_What you are asked to do_. Omit all pictures, then print the entries exactly.

Start of Record set

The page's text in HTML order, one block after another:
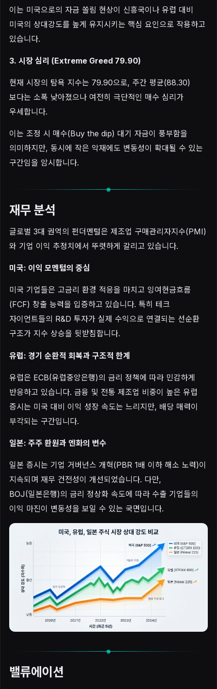
이는 미국으로의 자금 쏠림 현상이 신흥국이나 유럽 대비
미국의 상대강도를 높게 유지시키는 핵심 요인으로 작용하고
있습니다.
3. 시장 심리 (Extreme Greed 79.90)
현재 시장의 탐욕 지수는 79.90으로, 주간 평균(88.30)
보다는 소폭 낮아졌으나 여전히 극단적인 매수 심리가
우세합니다.
이는 조정 시 매수(Buy the dip) 대기 자금이 풍부함을
의미하지만, 동시에 작은 악재에도 변동성이 확대될 수 있는
구간임을 암시합니다.
재무 분석
글로벌 3대 권역의 펀더멘털은 제조업 구매관리자지수(PMI)
와 기업 이익 추정치에서 뚜렷하게 갈리고 있습니다.
미국: 이익 모멘텀의 중심
미국 기업들은 고금리 환경 적응을 마치고 잉여현금흐름
(FCF) 창출 능력을 입증하고 있습니다. 특히 테크
자이언트들의 R&D 투자가 실제 수익으로 연결되는 선순환
구조가 지수 상승을 뒷받침합니다.
유럽: 경기 순환적 회복과 구조적 한계
유럽은 ECB(유럽중앙은행)의 금리 정책에 따라 민감하게
반응하고 있습니다. 금융 및 전통 제조업 비중이 높은 유럽
증시는 미국 대비 이익 성장 속도는 느리지만, 배당 매력이
부각되는 구간입니다.
일본: 주주 환원과 엔화의 변수
일본 증시는 기업 거버넌스 개혁(PBR 1배 이하 해소 노력)이
지속되며 재무 건전성이 개선되었습니다. 다만,
BOJ(일본은행)의 금리 정상화 속도에 따라 수출 기업들의
이익 마진이 변동성을 보일 수 있는 국면입니다.
밸류에이션
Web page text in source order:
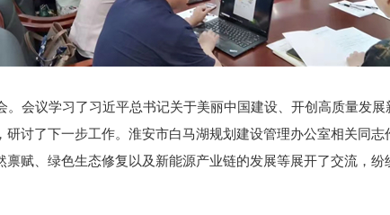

End of Record set

_Response to this task_.
The page's text in HTML order, one block after another:
이는 미국으로의 자금 쏠림 현상이 신흥국이나 유럽 대비
미국의 상대강도를 높게 유지시키는 핵심 요인으로 작용하고
있습니다.
3. 시장 심리 (Extreme Greed 79.90)
현재 시장의 탐욕 지수는 79.90으로, 주간 평균(88.30)
보다는 소폭 낮아졌으나 여전히 극단적인 매수 심리가
우세합니다.
이는 조정 시 매수(Buy the dip) 대기 자금이 풍부함을
의미하지만, 동시에 작은 악재에도 변동성이 확대될 수 있는
구간임을 암시합니다.
재무 분석
글로벌 3대 권역의 펀더멘털은 제조업 구매관리자지수(PMI)
와 기업 이익 추정치에서 뚜렷하게 갈리고 있습니다.
미국: 이익 모멘텀의 중심
미국 기업들은 고금리 환경 적응을 마치고 잉여현금흐름
(FCF) 창출 능력을 입증하고 있습니다. 특히 테크
자이언트들의 R&D 투자가 실제 수익으로 연결되는 선순환
구조가 지수 상승을 뒷받침합니다.
유럽: 경기 순환적 회복과 구조적 한계
유럽은 ECB(유럽중앙은행)의 금리 정책에 따라 민감하게
반응하고 있습니다. 금융 및 전통 제조업 비중이 높은 유럽
증시는 미국 대비 이익 성장 속도는 느리지만, 배당 매력이
부각되는 구간입니다.
일본: 주주 환원과 엔화의 변수
일본 증시는 기업 거버넌스 개혁(PBR 1배 이하 해소 노력)이
지속되며 재무 건전성이 개선되었습니다. 다만,
BOJ(일본은행)의 금리 정상화 속도에 따라 수출 기업들의
이익 마진이 변동성을 보일 수 있는 국면입니다.
밸류에이션
Web page text in source order:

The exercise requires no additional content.